- **HOW TO COMPLETE THIS TASK**
Could you retype all of the records exactly, leaving out every picture?

╭─ DATA TO PROCESS

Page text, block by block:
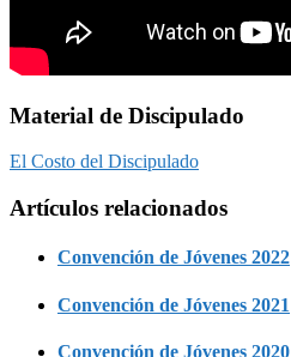
Material de Discipulado
El Costo del Discipulado
Artículos relacionados
Convención de Jóvenes 2022
Convención de Jóvenes 2021
Convención de Jóvenes 2020
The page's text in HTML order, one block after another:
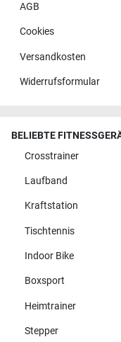
AGB
Cookies
Versandkosten
Widerrufsformular
BELIEBTE
Crosstrainer
Laufband
Kraftstation
Tischtennis
Indoor Bike
Boxsport
Heimtrainer
Stepper
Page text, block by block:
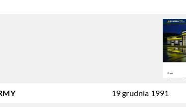
19 grudnia 1991
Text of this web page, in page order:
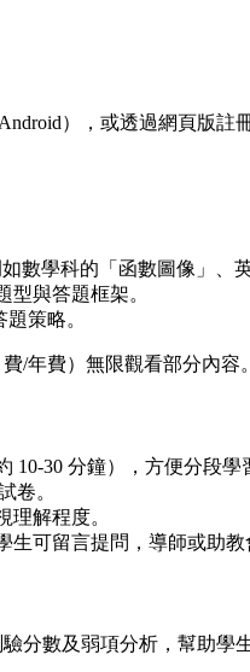
Android），或透過網頁版
數學科的「函數圖像」、
型與答題框架。
策略。
費/年費）無限觀看部分內容。
10-30 分鐘），方便分段學
卷。
理解程度。
生可留言提問，導師或助教
分數及弱項分析，幫助學

╰─

- **RESULT FOR THIS EXERCISE**
Page text, block by block:
Material de Discipulado
El Costo del Discipulado
Artículos relacionados
Convención de Jóvenes 2022
Convención de Jóvenes 2021
Convención de Jóvenes 2020
The page's text in HTML order, one block after another:
AGB
Cookies
Versandkosten
Widerrufsformular
BELIEBTE
Crosstrainer
Laufband
Kraftstation
Tischtennis
Indoor Bike
Boxsport
Heimtrainer
Stepper
Page text, block by block:
19 grudnia 1991
Text of this web page, in page order:
Android），或透過網頁版
數學科的「函數圖像」、
型與答題框架。
策略。
費/年費）無限觀看部分內容。
10-30 分鐘），方便分段學
卷。
理解程度。
生可留言提問，導師或助教
分數及弱項分析，幫助學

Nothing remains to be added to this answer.